Description of the task: Give the number of lines in the data that contain the word "conteúdo"; no other text is needed.

Items listed in a dataset
━━━━━━━━

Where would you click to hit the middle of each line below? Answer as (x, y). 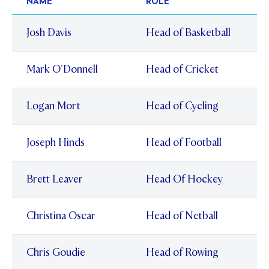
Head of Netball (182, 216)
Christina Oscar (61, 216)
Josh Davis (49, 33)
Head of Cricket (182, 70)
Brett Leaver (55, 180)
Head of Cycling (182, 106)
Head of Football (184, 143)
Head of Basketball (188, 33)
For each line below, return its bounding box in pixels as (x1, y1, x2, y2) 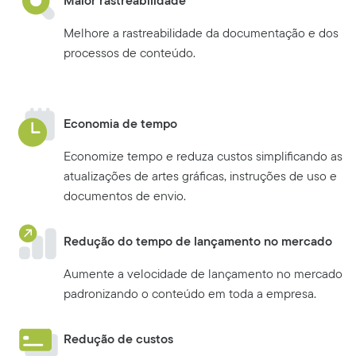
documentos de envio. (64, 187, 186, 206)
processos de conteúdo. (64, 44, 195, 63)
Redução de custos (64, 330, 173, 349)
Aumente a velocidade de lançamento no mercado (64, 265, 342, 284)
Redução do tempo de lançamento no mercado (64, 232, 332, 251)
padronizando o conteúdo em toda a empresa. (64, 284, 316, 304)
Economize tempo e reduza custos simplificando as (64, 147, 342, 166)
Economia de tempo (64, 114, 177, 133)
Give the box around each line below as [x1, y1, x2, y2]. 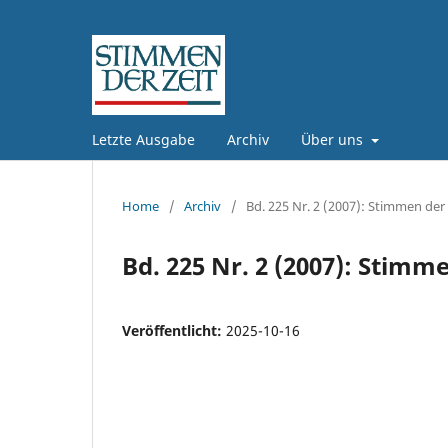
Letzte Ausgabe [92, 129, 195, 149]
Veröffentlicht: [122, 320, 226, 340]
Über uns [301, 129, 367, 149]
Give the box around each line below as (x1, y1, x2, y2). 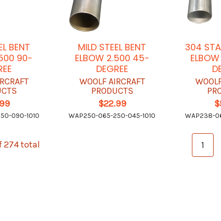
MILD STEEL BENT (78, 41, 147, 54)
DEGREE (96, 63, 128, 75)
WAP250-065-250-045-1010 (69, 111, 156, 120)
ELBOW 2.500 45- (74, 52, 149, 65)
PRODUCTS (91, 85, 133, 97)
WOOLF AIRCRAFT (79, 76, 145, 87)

━━━━━━━━

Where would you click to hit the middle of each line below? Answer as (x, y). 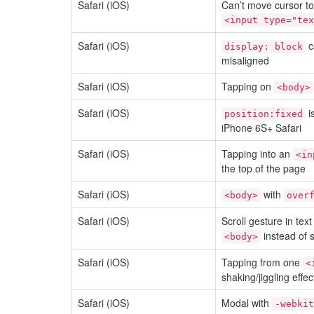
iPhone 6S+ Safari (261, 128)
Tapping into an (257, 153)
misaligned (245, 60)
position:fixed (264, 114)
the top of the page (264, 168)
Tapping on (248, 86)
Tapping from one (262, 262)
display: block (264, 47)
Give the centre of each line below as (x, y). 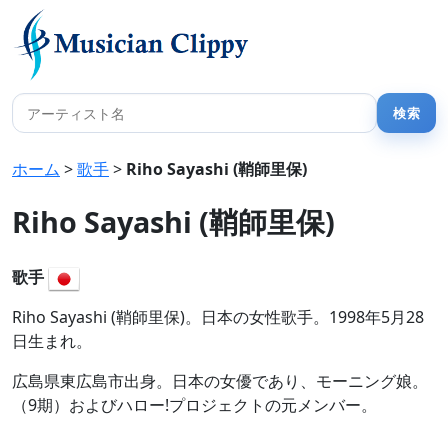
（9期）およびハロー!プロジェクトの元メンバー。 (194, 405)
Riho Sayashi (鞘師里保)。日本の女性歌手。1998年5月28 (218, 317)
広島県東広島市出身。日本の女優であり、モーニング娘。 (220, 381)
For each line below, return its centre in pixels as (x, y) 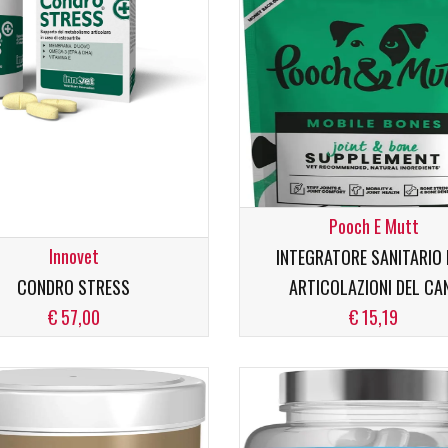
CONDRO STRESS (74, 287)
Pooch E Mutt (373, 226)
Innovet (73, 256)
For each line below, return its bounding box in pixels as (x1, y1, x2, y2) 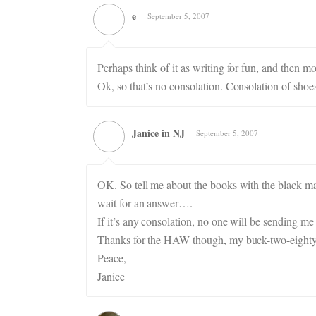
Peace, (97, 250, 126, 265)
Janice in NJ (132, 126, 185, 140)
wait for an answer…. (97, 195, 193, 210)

━━━━━━━━

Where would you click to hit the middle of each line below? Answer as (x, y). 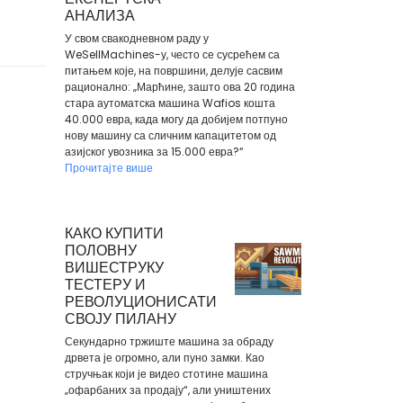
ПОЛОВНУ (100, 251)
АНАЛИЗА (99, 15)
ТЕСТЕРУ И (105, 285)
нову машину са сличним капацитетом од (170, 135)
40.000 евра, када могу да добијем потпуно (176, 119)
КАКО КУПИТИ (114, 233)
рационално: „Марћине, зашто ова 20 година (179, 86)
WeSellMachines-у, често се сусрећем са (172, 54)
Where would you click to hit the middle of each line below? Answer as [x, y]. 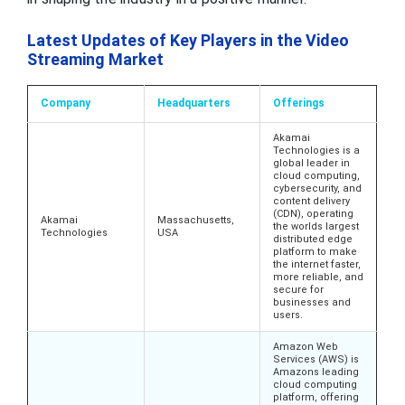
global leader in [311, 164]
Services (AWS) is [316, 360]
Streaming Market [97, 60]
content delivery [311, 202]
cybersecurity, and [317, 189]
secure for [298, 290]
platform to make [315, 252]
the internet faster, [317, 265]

━━━━━━━━

Response to this task: 2